An introduction to exponential equation

We have the sufficient skills to be able to solve problems of the type $$a^b=c$$, where $$a,b$$ and $$c$$ are real numbers, and $$c$$ has to be determined.

We want to know how much $$3^3$$ is, which means to multiply $$3$$ by itself $$3$$ times, so it is $$3^3=3 \cdot 3\cdot 3=27$$

These terms are called potencies.

Now the same type of calculations is going to applied to solve potency, but with the term $$b$$ to be determined, that is to say, when the unknown is in the exponent (which is called an exponential function).

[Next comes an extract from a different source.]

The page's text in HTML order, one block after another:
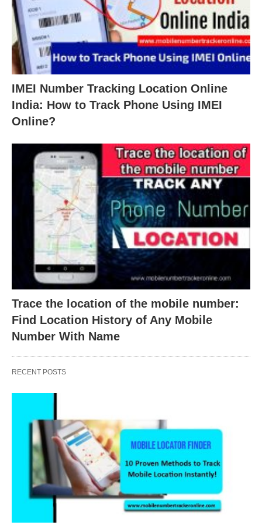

An exponential equation is characterized by having in some of its members an exponential function. Therefore, to solve them one needs a solid basis in the solution of expressions of the exponential type, that is to say, for example:

$$$5^a=8 \Rightarrow \log_5 5^a=\log_5 8 \Rightarrow a= \log_5 8$$$ Let's remember it step by step:

We want to find $$a$$ so that: $$$6^a=24$$$ We apply logarithms, first to the left of the equality, so we have: $$$\log_6 6^a= a \cdot \log_6 6=a \cdot 1=a$$$ While on the right we have: $$$\log_6 24= \log_6(6\cdot 4)=\log_56+\log_6 4=1+\log_64$$$ Therefore, our equality now is: $$$a= 1+\log_6 4$$$

As has been said, the exponential function is the one in which the variable is the exponent of a power. Namely, for example, an equality of the type: $$a^x=b$$ where $$a$$ and they $$b$$ are known and $$x$$ is the variable to be determined. These use basic knowledge of the exponential and logarithmic functions.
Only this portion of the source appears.